## SUPPLIED ENTRIES
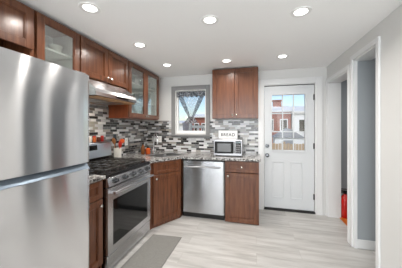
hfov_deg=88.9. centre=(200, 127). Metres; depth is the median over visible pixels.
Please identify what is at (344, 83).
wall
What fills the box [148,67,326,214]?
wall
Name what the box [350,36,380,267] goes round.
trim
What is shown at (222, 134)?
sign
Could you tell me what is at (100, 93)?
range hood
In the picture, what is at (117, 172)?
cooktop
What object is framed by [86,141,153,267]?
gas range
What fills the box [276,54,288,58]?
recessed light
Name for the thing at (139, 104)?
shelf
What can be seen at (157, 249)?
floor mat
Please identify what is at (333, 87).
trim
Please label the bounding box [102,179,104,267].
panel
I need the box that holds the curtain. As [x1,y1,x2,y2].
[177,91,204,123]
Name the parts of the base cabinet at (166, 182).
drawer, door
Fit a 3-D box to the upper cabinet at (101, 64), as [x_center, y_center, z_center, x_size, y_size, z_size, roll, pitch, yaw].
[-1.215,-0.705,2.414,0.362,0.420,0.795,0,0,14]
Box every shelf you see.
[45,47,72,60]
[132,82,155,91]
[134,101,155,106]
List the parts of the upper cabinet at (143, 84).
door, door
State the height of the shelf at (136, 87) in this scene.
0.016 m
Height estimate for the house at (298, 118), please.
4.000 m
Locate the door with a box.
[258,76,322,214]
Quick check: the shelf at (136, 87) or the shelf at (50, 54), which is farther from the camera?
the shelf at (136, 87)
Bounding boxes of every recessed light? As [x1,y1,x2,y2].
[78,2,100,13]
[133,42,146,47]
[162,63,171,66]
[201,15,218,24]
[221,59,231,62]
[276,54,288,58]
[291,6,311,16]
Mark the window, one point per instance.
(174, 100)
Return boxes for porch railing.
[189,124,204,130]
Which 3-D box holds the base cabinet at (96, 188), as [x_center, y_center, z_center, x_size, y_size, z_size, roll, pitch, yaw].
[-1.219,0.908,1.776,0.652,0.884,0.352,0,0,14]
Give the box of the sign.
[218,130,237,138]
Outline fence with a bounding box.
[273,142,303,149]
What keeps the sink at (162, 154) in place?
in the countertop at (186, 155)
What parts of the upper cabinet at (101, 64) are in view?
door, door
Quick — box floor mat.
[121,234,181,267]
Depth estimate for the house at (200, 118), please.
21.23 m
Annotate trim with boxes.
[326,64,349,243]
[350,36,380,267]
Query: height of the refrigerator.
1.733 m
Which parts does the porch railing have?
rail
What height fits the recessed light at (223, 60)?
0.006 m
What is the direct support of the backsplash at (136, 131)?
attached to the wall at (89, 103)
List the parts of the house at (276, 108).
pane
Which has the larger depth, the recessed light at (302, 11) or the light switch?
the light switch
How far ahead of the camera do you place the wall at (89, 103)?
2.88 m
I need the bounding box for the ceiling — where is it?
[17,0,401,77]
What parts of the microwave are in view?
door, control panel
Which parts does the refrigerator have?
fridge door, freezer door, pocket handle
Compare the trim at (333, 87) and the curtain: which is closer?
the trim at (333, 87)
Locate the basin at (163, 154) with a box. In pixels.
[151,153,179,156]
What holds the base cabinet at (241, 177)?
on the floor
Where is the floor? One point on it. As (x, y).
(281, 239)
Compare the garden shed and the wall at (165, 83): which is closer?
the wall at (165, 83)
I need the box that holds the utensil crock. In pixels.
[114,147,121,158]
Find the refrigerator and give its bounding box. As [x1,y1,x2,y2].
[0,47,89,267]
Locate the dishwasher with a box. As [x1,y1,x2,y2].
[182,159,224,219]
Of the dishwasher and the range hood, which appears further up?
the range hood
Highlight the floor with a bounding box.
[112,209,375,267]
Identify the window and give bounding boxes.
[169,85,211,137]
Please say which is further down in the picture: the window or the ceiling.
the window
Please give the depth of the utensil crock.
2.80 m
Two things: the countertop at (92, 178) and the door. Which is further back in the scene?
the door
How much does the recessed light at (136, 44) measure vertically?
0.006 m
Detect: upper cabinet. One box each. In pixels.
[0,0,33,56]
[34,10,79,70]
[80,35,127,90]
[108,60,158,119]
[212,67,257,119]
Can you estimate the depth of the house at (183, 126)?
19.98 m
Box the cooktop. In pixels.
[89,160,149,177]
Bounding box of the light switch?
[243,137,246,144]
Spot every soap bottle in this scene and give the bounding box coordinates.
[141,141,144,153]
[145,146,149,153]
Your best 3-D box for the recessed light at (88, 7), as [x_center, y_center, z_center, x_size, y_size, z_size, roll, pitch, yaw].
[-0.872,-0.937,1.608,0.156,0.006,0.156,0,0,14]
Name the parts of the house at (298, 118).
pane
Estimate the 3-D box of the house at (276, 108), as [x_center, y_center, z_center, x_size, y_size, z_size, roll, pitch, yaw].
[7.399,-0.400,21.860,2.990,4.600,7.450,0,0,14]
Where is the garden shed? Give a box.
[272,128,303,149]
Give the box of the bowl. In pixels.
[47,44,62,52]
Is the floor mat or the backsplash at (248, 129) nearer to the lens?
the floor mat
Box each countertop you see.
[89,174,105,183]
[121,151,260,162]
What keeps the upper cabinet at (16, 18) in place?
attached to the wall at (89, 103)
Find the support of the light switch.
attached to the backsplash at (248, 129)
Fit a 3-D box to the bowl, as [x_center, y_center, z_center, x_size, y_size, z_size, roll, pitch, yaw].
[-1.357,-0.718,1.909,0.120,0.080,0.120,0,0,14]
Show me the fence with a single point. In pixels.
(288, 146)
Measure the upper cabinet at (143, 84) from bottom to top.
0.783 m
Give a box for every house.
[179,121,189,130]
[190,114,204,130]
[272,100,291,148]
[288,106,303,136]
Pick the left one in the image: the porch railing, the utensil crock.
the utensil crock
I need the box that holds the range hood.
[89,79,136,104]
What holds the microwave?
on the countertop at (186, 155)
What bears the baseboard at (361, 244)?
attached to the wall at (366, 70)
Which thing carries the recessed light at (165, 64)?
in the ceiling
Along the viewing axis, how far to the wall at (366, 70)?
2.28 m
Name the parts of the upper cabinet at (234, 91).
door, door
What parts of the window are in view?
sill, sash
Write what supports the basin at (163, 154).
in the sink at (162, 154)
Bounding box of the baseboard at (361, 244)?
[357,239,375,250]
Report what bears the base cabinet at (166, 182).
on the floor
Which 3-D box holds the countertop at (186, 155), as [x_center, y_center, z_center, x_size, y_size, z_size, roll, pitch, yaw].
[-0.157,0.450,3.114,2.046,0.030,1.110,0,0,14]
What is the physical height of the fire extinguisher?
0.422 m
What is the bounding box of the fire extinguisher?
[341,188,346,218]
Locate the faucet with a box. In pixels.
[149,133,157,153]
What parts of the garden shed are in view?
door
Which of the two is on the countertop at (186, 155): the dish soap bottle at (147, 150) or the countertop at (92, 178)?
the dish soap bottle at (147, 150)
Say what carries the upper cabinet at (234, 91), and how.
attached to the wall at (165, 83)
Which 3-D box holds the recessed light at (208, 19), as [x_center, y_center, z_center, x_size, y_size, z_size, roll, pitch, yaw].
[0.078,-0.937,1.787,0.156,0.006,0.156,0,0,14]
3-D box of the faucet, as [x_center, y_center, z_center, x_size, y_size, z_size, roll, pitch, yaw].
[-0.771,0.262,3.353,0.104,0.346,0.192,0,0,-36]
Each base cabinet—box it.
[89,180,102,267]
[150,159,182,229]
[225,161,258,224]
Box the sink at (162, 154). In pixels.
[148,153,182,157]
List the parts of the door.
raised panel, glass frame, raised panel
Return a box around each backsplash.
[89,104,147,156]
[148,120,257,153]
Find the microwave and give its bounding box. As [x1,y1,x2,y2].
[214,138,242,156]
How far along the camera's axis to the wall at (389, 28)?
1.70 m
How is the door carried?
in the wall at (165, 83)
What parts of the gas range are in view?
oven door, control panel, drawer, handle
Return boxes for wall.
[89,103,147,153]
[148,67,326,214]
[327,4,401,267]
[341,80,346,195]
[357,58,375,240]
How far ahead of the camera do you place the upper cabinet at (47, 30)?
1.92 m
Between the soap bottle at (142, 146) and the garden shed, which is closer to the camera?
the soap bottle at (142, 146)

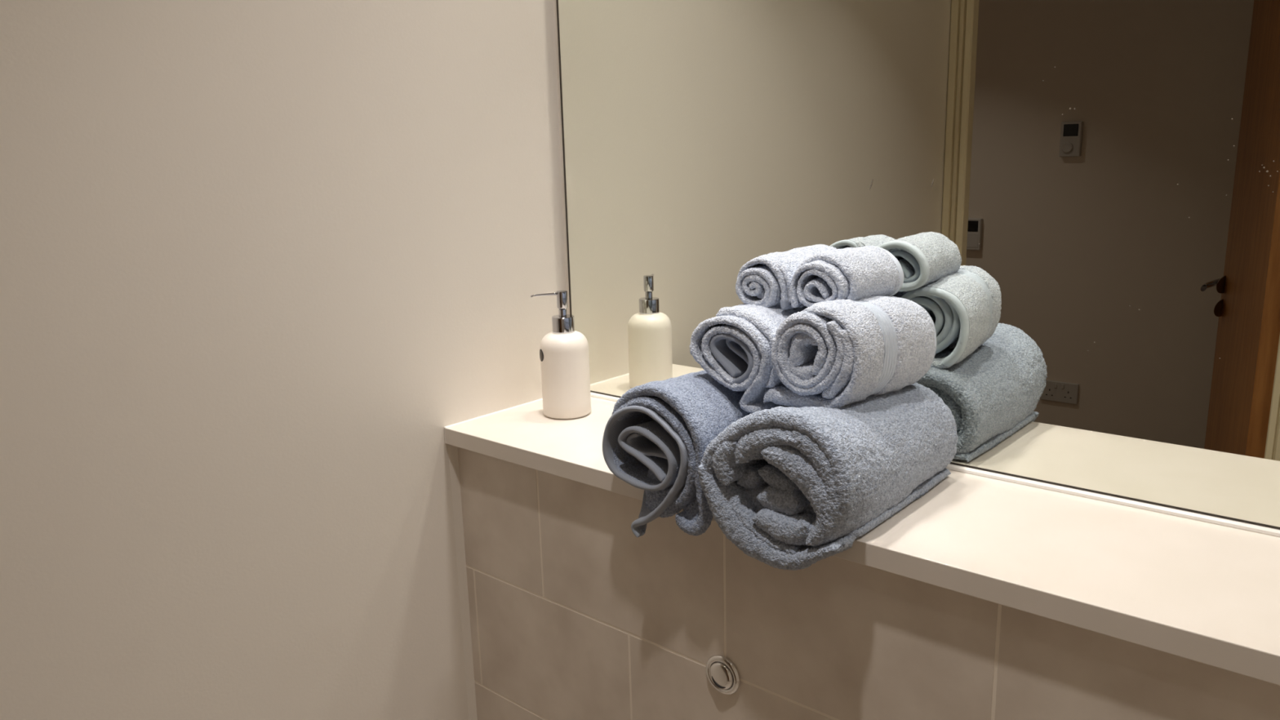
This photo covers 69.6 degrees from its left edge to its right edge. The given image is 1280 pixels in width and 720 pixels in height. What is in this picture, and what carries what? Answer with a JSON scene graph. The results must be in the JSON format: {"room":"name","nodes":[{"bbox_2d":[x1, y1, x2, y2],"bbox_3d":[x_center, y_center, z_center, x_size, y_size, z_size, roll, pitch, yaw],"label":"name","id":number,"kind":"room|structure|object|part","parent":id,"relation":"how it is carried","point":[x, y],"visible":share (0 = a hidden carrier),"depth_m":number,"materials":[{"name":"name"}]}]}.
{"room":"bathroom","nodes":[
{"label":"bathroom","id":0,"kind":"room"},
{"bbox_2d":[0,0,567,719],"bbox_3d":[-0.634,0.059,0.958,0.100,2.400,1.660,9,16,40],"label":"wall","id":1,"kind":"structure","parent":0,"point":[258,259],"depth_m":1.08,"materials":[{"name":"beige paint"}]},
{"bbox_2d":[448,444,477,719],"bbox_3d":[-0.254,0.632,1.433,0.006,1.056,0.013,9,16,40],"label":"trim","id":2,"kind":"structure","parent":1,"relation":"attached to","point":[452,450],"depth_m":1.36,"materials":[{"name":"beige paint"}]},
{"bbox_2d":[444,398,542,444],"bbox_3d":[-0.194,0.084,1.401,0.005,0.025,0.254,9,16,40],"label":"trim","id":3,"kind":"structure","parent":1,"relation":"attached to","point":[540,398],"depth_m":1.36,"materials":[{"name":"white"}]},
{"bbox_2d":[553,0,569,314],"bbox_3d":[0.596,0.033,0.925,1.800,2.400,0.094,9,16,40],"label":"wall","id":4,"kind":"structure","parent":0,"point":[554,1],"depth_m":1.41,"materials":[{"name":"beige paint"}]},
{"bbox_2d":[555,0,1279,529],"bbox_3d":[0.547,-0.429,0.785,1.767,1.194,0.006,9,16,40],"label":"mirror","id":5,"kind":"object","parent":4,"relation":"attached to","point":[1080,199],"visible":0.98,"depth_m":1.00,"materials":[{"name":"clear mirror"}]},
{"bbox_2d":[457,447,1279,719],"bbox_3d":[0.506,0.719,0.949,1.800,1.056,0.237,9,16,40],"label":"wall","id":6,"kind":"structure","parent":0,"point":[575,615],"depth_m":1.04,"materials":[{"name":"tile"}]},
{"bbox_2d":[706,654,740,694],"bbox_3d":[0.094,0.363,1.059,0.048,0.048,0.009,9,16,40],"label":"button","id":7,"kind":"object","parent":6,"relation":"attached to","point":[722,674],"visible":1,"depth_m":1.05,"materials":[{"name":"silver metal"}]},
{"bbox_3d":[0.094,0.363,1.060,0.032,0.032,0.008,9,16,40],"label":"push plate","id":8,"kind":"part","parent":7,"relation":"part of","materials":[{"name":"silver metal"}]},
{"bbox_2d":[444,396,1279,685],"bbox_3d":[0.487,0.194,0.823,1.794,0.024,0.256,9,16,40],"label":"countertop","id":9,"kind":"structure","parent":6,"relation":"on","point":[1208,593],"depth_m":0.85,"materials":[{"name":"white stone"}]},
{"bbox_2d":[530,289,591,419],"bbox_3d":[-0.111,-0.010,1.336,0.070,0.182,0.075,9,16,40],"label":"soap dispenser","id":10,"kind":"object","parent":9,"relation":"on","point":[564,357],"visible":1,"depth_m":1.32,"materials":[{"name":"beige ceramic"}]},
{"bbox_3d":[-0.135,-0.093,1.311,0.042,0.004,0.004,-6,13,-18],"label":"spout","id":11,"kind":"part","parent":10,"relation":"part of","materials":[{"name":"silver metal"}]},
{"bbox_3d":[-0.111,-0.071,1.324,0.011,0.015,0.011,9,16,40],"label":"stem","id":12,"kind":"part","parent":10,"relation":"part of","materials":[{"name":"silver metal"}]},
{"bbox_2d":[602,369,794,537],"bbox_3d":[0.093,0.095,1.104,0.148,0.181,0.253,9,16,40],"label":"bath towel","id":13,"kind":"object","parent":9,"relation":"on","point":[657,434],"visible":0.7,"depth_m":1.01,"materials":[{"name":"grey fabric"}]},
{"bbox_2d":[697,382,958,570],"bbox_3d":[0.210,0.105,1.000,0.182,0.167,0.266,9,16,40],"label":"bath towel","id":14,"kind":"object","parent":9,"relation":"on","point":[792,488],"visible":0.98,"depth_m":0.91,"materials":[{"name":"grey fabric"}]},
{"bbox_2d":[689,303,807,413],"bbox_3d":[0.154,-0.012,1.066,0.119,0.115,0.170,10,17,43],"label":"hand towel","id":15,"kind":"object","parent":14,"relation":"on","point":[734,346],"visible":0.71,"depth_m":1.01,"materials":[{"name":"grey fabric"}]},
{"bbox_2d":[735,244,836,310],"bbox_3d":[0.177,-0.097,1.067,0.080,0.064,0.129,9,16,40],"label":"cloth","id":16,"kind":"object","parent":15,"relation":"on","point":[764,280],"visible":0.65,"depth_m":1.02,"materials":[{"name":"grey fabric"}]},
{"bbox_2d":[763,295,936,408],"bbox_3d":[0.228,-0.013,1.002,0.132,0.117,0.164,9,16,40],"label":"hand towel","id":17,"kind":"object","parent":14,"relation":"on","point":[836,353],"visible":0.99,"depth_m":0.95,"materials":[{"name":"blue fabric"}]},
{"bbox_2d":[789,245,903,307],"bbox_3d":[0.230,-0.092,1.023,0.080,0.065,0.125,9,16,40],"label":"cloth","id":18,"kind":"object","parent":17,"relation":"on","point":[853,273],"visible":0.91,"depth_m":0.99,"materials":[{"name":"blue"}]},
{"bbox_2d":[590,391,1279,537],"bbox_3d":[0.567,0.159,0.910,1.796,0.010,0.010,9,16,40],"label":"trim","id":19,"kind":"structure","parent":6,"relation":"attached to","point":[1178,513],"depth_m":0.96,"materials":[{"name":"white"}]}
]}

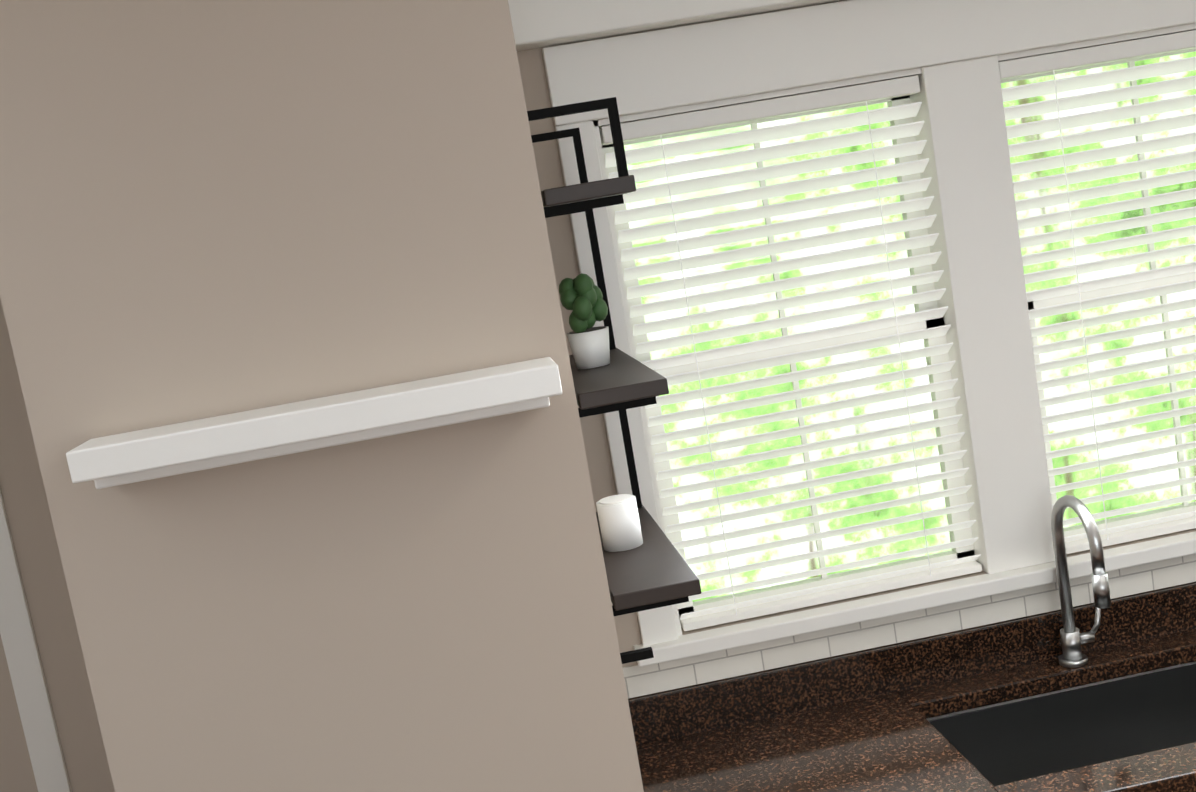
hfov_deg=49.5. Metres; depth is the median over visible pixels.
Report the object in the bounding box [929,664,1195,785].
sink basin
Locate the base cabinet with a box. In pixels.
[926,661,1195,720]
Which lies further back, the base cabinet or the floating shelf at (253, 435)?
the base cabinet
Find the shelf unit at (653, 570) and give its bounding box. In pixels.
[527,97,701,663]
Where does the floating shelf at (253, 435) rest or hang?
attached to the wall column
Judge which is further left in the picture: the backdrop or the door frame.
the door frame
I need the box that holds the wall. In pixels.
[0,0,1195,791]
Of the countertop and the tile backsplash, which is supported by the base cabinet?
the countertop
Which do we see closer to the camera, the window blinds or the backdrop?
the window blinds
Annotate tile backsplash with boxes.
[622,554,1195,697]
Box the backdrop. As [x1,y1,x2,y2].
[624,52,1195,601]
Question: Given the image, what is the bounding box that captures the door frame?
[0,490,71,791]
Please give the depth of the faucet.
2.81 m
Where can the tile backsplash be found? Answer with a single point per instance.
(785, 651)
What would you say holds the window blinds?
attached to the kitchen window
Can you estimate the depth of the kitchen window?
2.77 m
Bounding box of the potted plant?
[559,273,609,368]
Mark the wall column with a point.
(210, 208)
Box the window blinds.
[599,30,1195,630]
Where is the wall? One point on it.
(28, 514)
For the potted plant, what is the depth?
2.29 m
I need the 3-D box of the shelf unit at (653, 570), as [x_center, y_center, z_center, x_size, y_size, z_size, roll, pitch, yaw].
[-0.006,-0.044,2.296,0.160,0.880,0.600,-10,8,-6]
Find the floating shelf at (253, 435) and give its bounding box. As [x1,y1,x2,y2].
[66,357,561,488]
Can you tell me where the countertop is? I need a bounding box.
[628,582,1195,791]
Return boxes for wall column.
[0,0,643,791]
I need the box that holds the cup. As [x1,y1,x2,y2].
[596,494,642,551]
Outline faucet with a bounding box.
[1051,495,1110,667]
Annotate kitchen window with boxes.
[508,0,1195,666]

## WHAT THIS TASK INVOLVES
Pick every line of the data that includes the string "Metres".

## EXERCISE SOLUTION
hfov_deg=88.9. centre=(200, 127). Metres; depth is the median over visible pixels.
hfov_deg=49.5. Metres; depth is the median over visible pixels.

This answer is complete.